Here we used a method called downsampling. Essentially, we take the image and immediately turn each pixel into multiple pixels in a way that our original 200x250px image becomes something like 400x500px or 800x1000px. Performing Demon’s algorithm on this becomes lengthier on each iteration but each iteration also becomes much more efficient. We can see that by using 6 levels (6x the number of pixels per dimension) we achieve results after 50 iterations that are similar to the single level results after 500 iterations. Additionally, I found that it was very optimal to use 3 levels and good convergence was found after just 250 iterations.

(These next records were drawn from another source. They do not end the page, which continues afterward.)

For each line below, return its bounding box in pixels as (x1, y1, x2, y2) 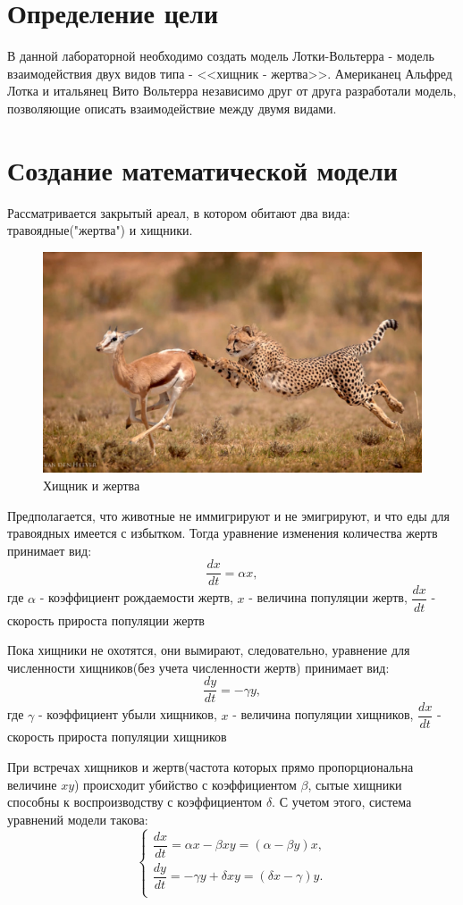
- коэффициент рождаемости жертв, (39, 588, 233, 607)
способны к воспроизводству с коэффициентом (7, 792, 263, 811)
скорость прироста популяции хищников (7, 727, 227, 746)
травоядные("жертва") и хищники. (7, 221, 193, 239)
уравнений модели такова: (7, 809, 148, 828)
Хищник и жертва (43, 476, 140, 495)
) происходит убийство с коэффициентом (74, 775, 297, 793)
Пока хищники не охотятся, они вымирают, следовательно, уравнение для (7, 641, 410, 659)
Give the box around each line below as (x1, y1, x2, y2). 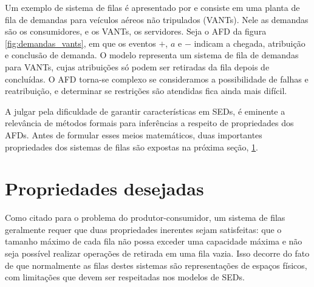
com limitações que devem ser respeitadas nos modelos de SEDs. (5, 271, 245, 283)
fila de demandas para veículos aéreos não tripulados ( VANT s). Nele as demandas (5, 13, 309, 25)
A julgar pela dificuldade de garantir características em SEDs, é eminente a (5, 104, 285, 117)
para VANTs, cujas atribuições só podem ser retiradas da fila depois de (5, 60, 270, 73)
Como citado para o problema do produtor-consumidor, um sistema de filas (5, 211, 285, 224)
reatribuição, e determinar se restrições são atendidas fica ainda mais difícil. (5, 84, 287, 97)
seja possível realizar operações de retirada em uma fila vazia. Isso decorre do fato (5, 247, 310, 260)
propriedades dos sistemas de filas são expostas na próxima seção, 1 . (5, 140, 258, 153)
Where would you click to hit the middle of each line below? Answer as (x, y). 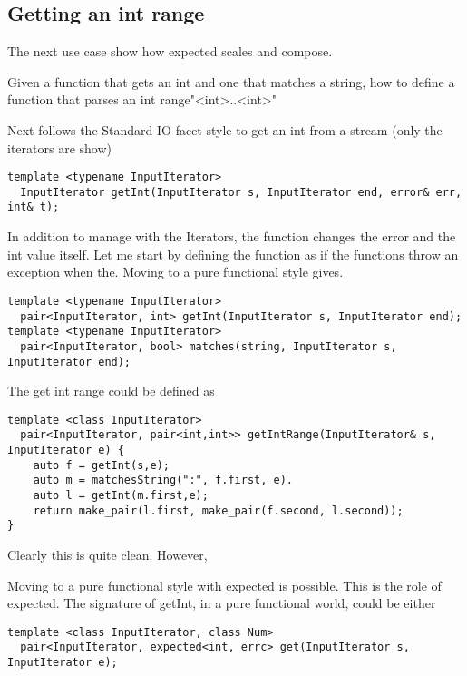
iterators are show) (59, 147)
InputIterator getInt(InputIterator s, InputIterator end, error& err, (241, 192)
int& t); (34, 207)
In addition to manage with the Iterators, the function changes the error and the (232, 236)
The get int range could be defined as (111, 391)
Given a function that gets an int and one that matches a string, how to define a (231, 81)
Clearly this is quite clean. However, (107, 555)
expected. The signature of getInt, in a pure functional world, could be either (222, 603)
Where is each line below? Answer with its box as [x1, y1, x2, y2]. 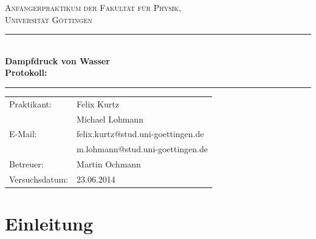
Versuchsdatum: [9, 172, 69, 185]
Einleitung [5, 211, 94, 236]
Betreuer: [9, 158, 44, 170]
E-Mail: [9, 127, 37, 140]
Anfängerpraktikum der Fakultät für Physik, [5, 1, 182, 13]
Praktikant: [9, 97, 52, 110]
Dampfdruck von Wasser [5, 54, 110, 67]
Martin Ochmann [77, 158, 141, 170]
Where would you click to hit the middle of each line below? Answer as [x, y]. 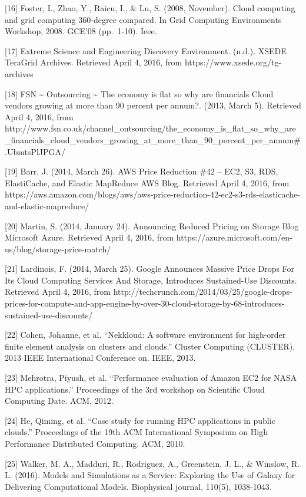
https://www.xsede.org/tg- [233, 62]
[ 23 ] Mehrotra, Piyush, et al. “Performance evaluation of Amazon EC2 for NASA [151, 378]
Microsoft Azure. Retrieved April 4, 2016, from [89, 237]
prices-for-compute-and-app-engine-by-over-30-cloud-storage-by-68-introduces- [145, 303]
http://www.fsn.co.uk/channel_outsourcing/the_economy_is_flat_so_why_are [150, 128]
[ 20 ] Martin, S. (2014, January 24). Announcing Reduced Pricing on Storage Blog [152, 226]
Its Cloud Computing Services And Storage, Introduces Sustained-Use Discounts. [151, 280]
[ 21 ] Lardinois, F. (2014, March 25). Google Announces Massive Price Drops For [150, 269]
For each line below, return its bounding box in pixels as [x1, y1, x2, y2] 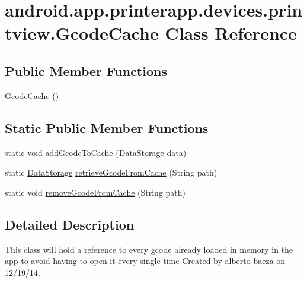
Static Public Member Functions [5, 118, 209, 136]
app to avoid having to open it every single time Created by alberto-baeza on [5, 255, 286, 267]
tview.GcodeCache [5, 21, 159, 45]
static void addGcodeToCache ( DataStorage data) [5, 146, 187, 158]
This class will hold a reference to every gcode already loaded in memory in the [5, 243, 293, 255]
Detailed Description [5, 215, 135, 233]
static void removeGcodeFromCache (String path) [5, 186, 186, 198]
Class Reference [165, 21, 297, 45]
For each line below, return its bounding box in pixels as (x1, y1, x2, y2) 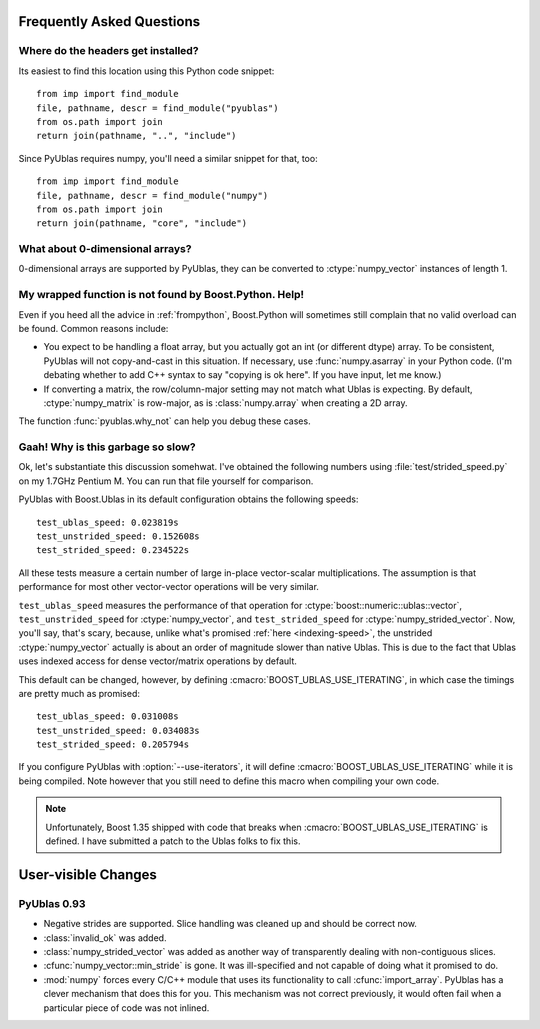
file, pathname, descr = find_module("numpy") (36, 190, 269, 201)
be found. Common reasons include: (18, 322, 169, 334)
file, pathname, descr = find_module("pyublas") (36, 102, 279, 114)
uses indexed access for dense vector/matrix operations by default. (18, 655, 297, 667)
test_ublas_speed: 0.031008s (36, 711, 179, 722)
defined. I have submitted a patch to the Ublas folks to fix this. (45, 835, 301, 847)
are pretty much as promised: (18, 687, 140, 699)
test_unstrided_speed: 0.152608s (36, 531, 200, 542)

These results are promising and some work can be done to make it even better.

  • Adjusting the levels of each iteration to save computation time will be crucial. I performed tests on single 2D images, typical CT scans are actually very many 2D images in a stack to essentially form a 3D image. So minimizing this computation time for larger image sets will be crucial for performance.
  • Processing the images beforehand to avoid rigid transformations like rotation/scaling could help significantly bring down the number of iterations needed for convergence. Simple affine transformation algorithms exist to help with this.
  • I coded this in 2D so the equations will need to be extended to work in 3D.

Thanks for reading all the way to the end here, I’m glad that I was able to work on such a cool project, I certainly learned a lot about some cool ways physics is being used to treat cancer patients. I hope that I will be able to continue some work on this in the future, it would be very cool to get something working that will be able to save lives.